Therefore IMO it's not worth anyone else doing the development work, even if they think they've got a better design. I think you're going to have this niche to yourself (barring a few also-rans) until someone comes up with a truly novel spin on it.

11/09/2005 6:15 AM  
Blogger Tim said...

Robert Reese has a good blog expansion on the problems of "cloning" social software like LibraryThing. Clearly you have to do something transformative, "redefine the problem" as Paul Graham says of startup ideas.

11/09/2005 9:40 AM  
Blogger Michael Stiber said...

Wow! Thanks to that web site, now everyone can have a LibraryThing for the holidays! :^)

Seriously, I note that following posting on that web site: a job for $40 "C++ Assignment / Small Program". Sigh. Yet another web site to patrol for students outsourcing their homeworks.

11/09/2005 12:35 PM  
Blogger Unknown said...

Eldridge Cleaver once said: "Slow motion will get you there faster".

(Quote ["])Okay, back to focus. He can't copy the site if I work faster than him!(Unquote ["])

The flow and growth of LT cannot be cloned. People based evolving software has no DNA---it cannot be replicated.

Remember this: When the maker of a mirror program looks into the mirror he will see you....

11/09/2005 6:27 PM  
Anonymous Anonymous said...

Thanks for "Library Thing"!! I can't imagine using any other site to catalogue my books and be involved with other people who enjoy books!

11/09/2005 9:23 PM  
Anonymous Anonymous said...

You really should take every step you can to protect the property though!

11/10/2005 12:48 PM  
Anonymous Anonymous said...

I hope I'm not the only person who's distressed by an anti-reverse engineering clause in the TOS. My first reaction when I saw this post was "CANCEL ACCOUNT CANCEL ACCOUNT". I'm not going cancel my account but I hope you might reconsider that clause. It's the first step down a slippery slope.

This clause punishes all of your users, and yet is not even effective in punishing Cole. So no one may sign up "in order to reverse-engineer its features"; this clause also intends to have the effect that I can't look at the page source, or I can't try to figure out why something is not working. [When I add a rating, the green stars show up, but when I follow a link from my page, and then hit the back button, the newly-added ratings disappear until I reload.] I could take a look at your javascript to see if a small tweak could help with this (I'm not sure if it could), but your clause either forbids that (if I fail), makes the information confidential between you and me (not an arrangement I'm inclined to sign up for), or at the very least ruins my spirit for offering these small kindnesses, since the clause suggests that you would not offer such kindnesses in return.

I'm going to be adding a rating system to a site I'm working on soon. Did you write your rating system's JavaScript component from scratch, or did you look around to see how other people did the same thing? At the very least you consulted free tutorials or a book; and in any case this is somewhat a clone of behavior that has earlier been seen in Netflix and in iTunes (though your implementation is simpler and may well be entirely your work, I don't know).

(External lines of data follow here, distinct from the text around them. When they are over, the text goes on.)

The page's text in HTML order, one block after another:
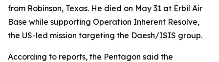
from Robinson, Texas. He died on May 31 at Erbil Air
Base while supporting Operation Inherent Resolve,
the US-led mission targeting the Daesh/ISIS group.
According to reports, the Pentagon said the
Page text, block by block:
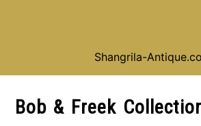
Shangrila-
ContentBob & Freek
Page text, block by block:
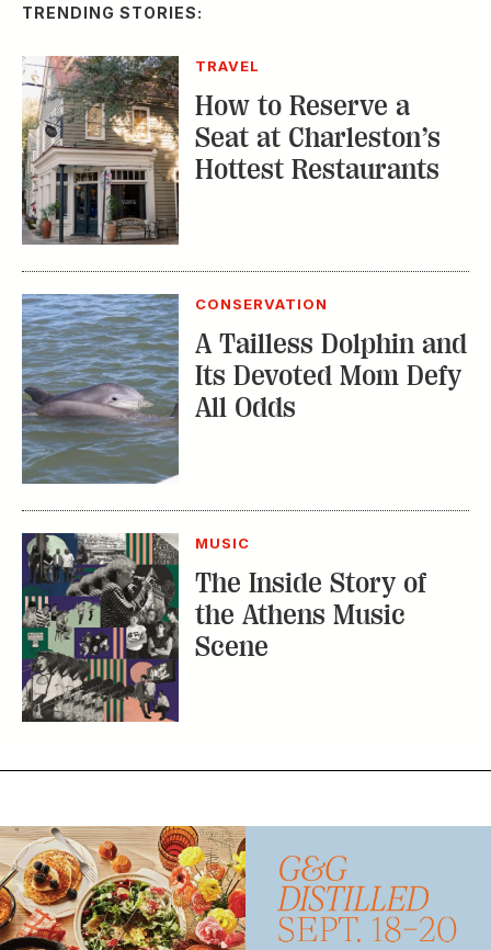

Your dedication, long hours and fast work have certainly driven the explosive growth and success of this site, but I'm sure you have also inevitably drawn on the commons of shared code and information. Aren't you using IndexData's GPL's yaz software? You wouldn't have gotten very far without that, at the beginning. This is what makes it exciting to work on the web: people make fabulous things and then are even more excited to find that some small breakthrough of theirs has been a component of bigger breakthroughs by other people.

You are likely right in saying that an "exact clone" might infringe your copyrights, but in that case you would have ample legal recourse anyway.

Cole Consulting is small potatoes; even if they secretly copied your entire source code in a way that you could never prove, they would still not have the growing momentum, dedicated community or (I believe) entrenched name-recognition or `mindshare' that LibraryThing has. There were social library sites before LT, and there will be more in the future.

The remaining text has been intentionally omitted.